§ Exercise brief: After finding the line that holds "switches and other" below, set down that line and the rest through the final one exactly, leaving the pictures out.

Data in this exercise below:

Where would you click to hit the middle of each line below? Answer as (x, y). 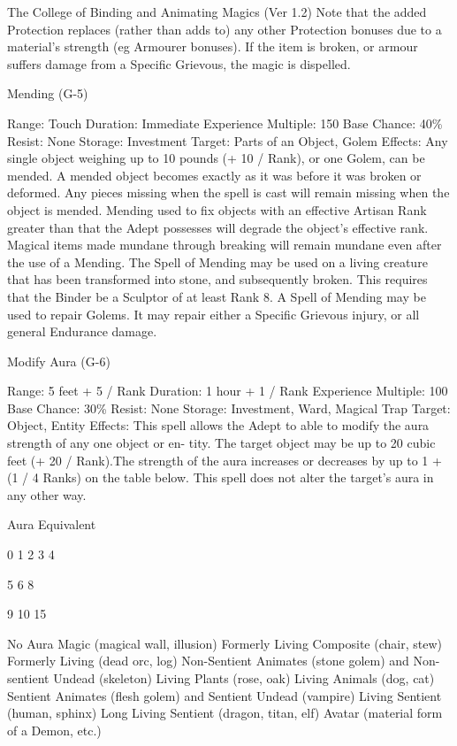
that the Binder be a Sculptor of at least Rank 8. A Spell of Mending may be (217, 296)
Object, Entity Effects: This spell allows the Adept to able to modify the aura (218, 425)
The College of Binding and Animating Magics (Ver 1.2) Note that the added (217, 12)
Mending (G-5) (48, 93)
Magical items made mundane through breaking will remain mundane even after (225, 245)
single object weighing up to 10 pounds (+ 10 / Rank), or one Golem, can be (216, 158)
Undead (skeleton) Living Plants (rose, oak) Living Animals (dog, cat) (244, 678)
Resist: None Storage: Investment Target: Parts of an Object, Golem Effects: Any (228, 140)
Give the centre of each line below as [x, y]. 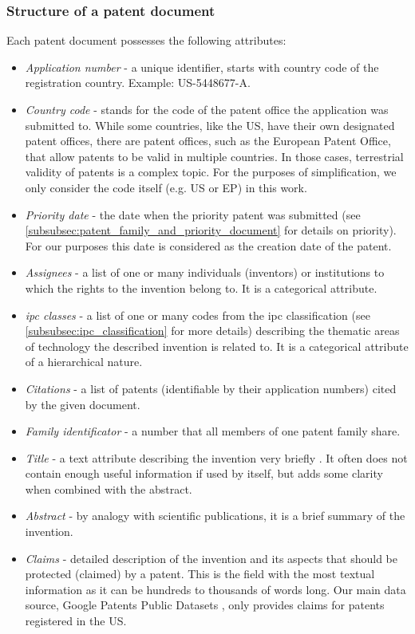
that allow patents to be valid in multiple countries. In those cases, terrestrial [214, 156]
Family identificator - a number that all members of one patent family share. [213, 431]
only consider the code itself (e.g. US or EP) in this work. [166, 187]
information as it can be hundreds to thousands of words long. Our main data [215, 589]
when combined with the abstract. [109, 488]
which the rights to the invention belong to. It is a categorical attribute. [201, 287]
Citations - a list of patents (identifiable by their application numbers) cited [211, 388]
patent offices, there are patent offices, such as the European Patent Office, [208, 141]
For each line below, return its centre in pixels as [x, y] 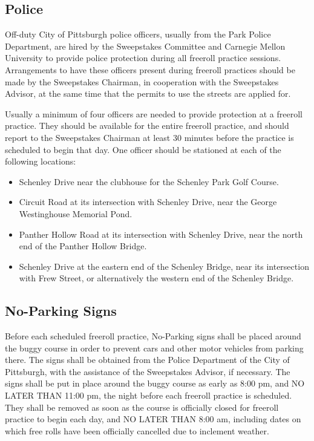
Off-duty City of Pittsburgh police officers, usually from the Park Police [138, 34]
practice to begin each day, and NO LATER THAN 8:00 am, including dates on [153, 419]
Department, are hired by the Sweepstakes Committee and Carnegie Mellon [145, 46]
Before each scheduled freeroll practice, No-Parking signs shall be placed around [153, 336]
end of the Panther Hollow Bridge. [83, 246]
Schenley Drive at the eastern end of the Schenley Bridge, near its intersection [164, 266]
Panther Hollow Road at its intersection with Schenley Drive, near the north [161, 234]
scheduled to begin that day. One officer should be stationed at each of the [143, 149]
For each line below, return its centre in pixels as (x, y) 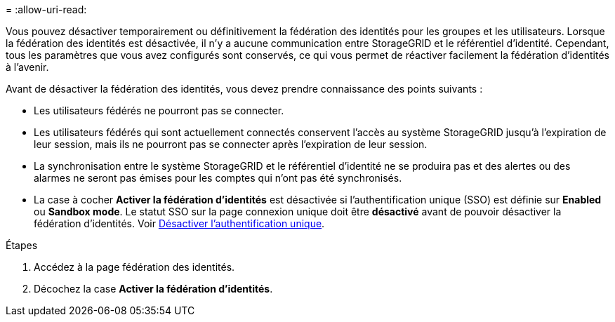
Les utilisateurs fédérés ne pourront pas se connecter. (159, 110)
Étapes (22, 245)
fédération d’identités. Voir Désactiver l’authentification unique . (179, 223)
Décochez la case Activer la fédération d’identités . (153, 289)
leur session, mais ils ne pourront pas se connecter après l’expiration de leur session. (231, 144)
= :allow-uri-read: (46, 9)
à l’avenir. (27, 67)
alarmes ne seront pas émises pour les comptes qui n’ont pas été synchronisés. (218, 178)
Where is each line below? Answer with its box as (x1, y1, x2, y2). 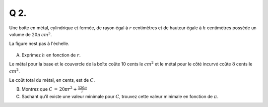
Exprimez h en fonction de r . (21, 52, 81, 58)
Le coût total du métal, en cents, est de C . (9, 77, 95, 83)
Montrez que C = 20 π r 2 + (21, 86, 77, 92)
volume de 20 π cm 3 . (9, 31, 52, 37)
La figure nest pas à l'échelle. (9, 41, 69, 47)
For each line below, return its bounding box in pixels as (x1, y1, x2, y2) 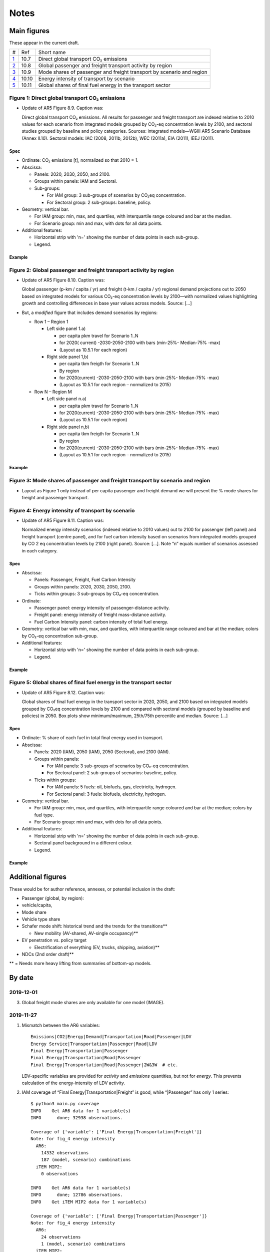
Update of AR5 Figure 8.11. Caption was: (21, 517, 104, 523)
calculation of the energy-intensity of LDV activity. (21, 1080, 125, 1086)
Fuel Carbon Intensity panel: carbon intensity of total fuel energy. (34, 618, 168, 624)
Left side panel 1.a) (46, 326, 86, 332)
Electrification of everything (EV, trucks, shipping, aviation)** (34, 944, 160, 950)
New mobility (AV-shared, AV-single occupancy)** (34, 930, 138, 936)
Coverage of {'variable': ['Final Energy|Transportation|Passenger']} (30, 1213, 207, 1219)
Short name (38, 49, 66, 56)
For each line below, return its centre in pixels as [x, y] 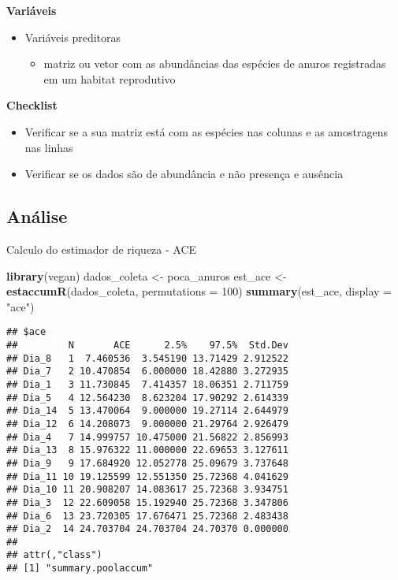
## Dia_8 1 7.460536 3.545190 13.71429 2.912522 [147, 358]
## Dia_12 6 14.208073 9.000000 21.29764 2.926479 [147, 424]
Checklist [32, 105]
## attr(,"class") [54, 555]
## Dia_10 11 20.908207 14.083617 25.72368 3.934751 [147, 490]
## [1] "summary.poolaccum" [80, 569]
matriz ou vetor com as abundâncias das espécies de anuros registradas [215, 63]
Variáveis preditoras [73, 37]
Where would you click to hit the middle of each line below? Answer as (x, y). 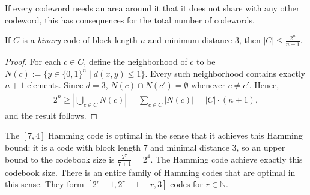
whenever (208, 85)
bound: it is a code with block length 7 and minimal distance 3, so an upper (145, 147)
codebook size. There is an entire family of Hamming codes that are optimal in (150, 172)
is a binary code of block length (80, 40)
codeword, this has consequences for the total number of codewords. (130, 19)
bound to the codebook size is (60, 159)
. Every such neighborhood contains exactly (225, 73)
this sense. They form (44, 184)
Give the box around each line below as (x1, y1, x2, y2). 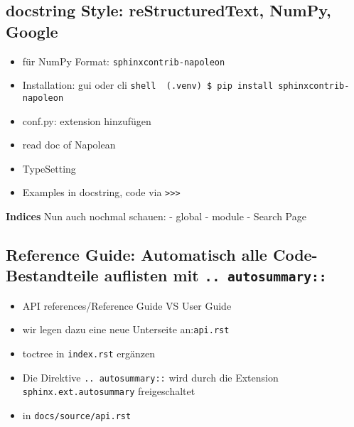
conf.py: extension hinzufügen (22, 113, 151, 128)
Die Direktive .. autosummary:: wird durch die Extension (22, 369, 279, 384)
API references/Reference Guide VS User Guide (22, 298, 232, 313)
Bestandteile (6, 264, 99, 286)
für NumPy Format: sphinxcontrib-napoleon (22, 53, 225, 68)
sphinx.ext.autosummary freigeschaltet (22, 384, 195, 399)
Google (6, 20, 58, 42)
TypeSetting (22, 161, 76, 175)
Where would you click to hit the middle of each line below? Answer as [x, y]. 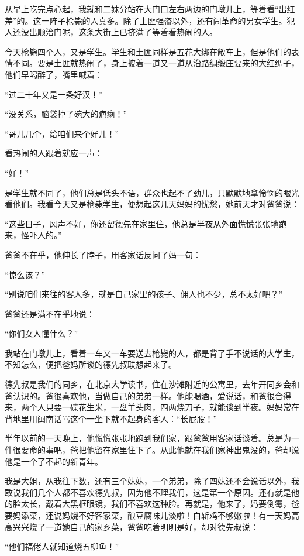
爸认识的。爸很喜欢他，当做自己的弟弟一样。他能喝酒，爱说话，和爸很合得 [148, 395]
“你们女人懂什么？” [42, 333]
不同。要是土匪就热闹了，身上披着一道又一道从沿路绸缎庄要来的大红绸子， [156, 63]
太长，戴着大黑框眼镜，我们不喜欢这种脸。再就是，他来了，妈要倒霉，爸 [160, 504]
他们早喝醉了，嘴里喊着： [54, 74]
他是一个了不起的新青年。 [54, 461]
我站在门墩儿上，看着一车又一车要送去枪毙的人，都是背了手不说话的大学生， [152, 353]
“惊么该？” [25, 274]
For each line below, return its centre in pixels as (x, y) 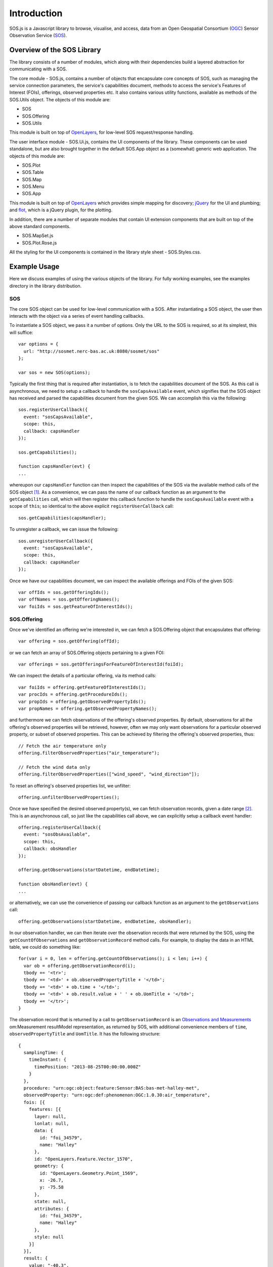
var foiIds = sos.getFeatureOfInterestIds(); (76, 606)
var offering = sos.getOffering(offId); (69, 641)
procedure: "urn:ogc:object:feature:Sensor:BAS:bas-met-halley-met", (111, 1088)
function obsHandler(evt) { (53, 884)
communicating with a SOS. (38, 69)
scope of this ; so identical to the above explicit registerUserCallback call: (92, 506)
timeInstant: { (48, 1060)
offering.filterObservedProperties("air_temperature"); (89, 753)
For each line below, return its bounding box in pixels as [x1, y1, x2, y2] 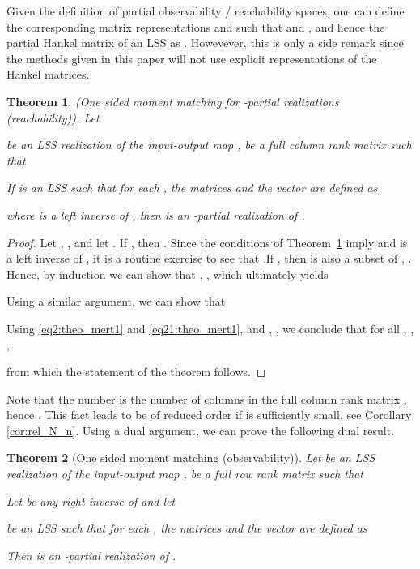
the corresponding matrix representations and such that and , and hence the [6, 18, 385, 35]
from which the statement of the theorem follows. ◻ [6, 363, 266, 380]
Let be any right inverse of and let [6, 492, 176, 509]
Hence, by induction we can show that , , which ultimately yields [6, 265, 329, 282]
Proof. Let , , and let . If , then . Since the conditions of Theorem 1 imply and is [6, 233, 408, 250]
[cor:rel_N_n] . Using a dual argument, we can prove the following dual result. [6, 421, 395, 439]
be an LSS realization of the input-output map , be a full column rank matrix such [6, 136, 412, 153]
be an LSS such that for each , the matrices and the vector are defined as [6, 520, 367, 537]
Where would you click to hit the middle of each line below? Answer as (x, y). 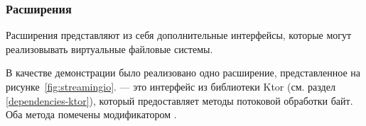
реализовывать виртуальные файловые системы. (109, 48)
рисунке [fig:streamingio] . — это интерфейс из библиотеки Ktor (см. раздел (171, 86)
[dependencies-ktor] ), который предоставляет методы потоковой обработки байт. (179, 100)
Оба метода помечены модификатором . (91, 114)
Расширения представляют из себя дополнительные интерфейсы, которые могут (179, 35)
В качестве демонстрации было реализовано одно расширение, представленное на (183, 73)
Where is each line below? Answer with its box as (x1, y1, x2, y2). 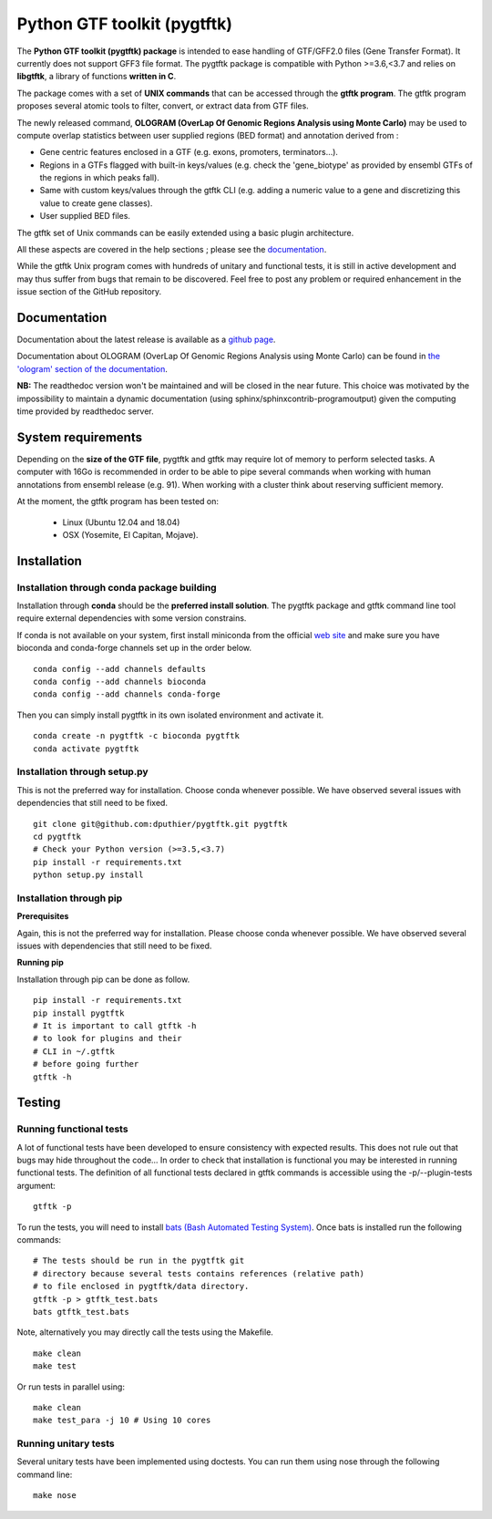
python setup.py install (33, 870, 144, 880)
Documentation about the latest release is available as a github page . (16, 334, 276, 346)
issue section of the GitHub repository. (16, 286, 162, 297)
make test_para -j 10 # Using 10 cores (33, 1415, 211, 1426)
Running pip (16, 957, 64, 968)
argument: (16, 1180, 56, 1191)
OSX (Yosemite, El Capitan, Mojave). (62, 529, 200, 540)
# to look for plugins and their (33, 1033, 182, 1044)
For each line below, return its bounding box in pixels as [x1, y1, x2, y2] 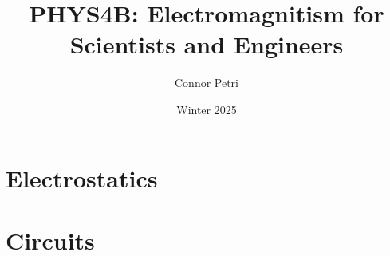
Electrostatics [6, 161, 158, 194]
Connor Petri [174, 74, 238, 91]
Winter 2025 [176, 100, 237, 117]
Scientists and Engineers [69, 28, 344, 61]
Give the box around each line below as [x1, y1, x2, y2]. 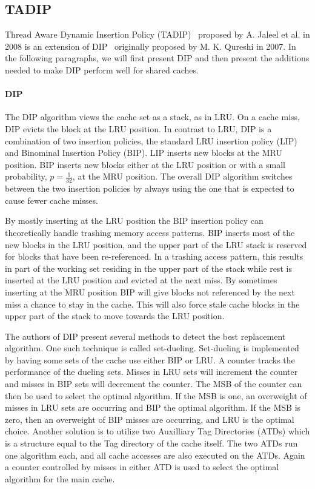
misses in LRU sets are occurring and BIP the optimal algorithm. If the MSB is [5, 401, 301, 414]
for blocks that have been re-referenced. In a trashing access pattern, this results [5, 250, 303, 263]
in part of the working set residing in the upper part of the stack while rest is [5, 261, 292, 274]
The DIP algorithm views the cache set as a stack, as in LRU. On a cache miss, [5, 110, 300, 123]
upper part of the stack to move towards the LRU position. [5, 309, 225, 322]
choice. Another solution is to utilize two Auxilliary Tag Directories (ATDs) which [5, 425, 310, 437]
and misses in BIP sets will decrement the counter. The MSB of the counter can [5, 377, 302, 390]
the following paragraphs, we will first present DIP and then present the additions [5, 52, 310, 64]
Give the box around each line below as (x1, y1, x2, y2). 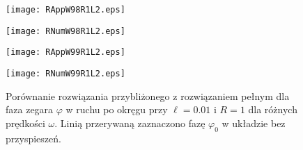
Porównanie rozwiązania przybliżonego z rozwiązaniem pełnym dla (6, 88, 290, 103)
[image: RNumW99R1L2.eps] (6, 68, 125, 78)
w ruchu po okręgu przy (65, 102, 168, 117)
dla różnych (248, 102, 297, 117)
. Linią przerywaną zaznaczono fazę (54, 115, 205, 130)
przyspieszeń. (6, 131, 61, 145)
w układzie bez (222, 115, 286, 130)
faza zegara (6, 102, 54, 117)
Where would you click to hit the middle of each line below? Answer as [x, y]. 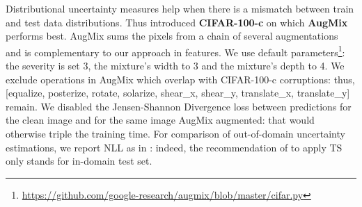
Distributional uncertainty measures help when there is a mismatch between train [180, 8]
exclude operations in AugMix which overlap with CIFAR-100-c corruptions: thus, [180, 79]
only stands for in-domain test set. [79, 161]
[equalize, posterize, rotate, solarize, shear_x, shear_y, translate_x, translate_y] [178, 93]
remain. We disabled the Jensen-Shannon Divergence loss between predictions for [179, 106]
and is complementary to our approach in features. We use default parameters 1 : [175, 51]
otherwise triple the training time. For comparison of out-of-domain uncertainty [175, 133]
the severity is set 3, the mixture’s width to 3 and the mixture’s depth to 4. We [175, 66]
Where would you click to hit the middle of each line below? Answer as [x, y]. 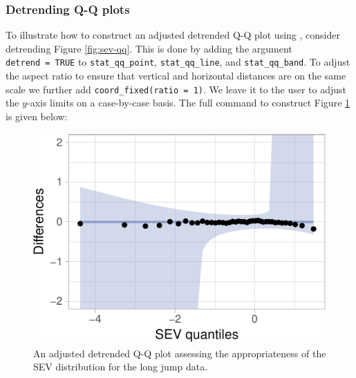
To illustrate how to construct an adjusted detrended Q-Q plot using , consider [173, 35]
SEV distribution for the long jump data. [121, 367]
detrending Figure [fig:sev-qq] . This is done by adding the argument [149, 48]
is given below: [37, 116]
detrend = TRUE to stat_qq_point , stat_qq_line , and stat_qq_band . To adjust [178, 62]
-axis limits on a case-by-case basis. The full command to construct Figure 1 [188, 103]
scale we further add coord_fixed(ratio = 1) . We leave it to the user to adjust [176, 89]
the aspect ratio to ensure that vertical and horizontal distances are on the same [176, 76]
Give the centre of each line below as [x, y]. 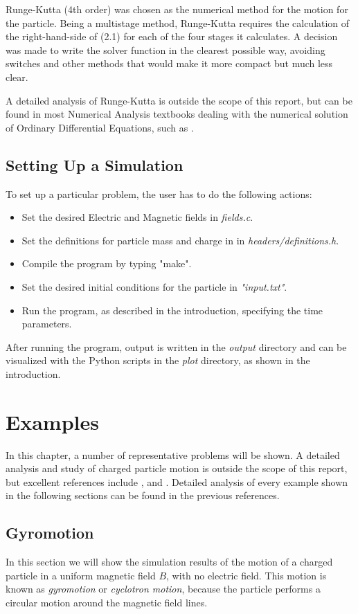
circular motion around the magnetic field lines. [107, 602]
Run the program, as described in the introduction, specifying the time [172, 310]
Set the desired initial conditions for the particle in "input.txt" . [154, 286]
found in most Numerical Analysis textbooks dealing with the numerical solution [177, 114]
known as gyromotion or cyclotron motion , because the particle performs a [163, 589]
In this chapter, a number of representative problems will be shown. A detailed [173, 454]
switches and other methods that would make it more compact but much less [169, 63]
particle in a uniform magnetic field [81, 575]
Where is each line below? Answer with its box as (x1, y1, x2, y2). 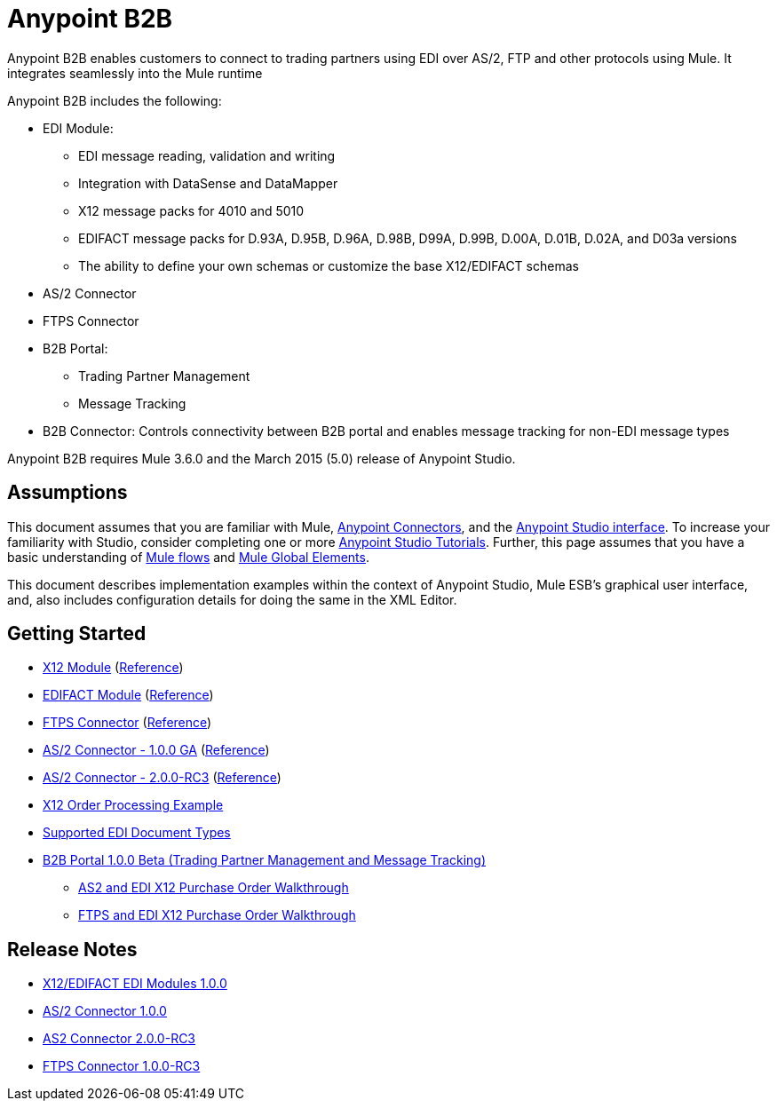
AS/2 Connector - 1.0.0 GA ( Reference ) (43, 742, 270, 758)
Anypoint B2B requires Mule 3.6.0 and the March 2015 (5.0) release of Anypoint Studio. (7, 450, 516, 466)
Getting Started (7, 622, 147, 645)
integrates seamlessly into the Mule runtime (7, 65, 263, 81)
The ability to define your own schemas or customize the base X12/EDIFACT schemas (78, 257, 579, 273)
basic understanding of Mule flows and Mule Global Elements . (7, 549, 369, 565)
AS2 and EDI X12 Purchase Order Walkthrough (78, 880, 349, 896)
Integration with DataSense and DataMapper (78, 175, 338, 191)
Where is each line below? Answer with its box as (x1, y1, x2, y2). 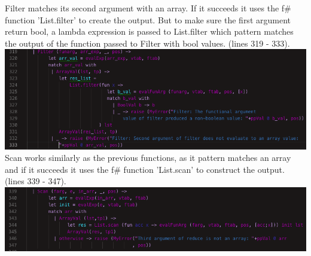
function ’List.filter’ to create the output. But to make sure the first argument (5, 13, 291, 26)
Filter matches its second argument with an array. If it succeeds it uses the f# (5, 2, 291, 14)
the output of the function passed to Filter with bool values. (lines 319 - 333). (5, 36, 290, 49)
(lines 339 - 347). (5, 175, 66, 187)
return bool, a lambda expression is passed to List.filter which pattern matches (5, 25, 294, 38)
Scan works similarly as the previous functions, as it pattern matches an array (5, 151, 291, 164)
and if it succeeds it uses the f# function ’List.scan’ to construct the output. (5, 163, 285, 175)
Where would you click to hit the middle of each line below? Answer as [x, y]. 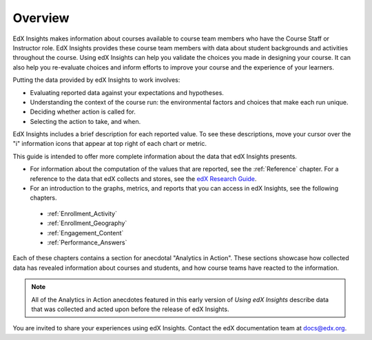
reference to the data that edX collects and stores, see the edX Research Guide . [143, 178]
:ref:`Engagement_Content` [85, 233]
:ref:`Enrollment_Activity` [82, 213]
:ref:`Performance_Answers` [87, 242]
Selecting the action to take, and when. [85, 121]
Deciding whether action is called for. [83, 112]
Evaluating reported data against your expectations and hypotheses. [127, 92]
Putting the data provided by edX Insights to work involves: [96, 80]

End of Data in this exercise.

§ Written response:
switches and other methods that would make it more compact but much less [169, 63]
particle in a uniform magnetic field [81, 575]
Where is each line below? Answer with its box as (x1, y1, x2, y2). 
AS/2 Connector - 1.0.0 GA ( Reference ) (43, 742, 270, 758)
Anypoint B2B requires Mule 3.6.0 and the March 2015 (5.0) release of Anypoint Studio. (7, 450, 516, 466)
Getting Started (7, 622, 147, 645)
integrates seamlessly into the Mule runtime (7, 65, 263, 81)
The ability to define your own schemas or customize the base X12/EDIFACT schemas (78, 257, 579, 273)
basic understanding of Mule flows and Mule Global Elements . (7, 549, 369, 565)
AS2 and EDI X12 Purchase Order Walkthrough (78, 880, 349, 896)
Integration with DataSense and DataMapper (78, 175, 338, 191)
Where is each line below? Answer with its box as (x1, y1, x2, y2). 
function ’List.filter’ to create the output. But to make sure the first argument (5, 13, 291, 26)
Filter matches its second argument with an array. If it succeeds it uses the f# (5, 2, 291, 14)
the output of the function passed to Filter with bool values. (lines 319 - 333). (5, 36, 290, 49)
(lines 339 - 347). (5, 175, 66, 187)
return bool, a lambda expression is passed to List.filter which pattern matches (5, 25, 294, 38)
Scan works similarly as the previous functions, as it pattern matches an array (5, 151, 291, 164)
and if it succeeds it uses the f# function ’List.scan’ to construct the output. (5, 163, 285, 175)
Where would you click to hit the middle of each line below? Answer as [x, y]. 
reference to the data that edX collects and stores, see the edX Research Guide . [143, 178]
:ref:`Engagement_Content` [85, 233]
:ref:`Enrollment_Activity` [82, 213]
:ref:`Performance_Answers` [87, 242]
Selecting the action to take, and when. [85, 121]
Deciding whether action is called for. [83, 112]
Evaluating reported data against your expectations and hypotheses. [127, 92]
Putting the data provided by edX Insights to work involves: [96, 80]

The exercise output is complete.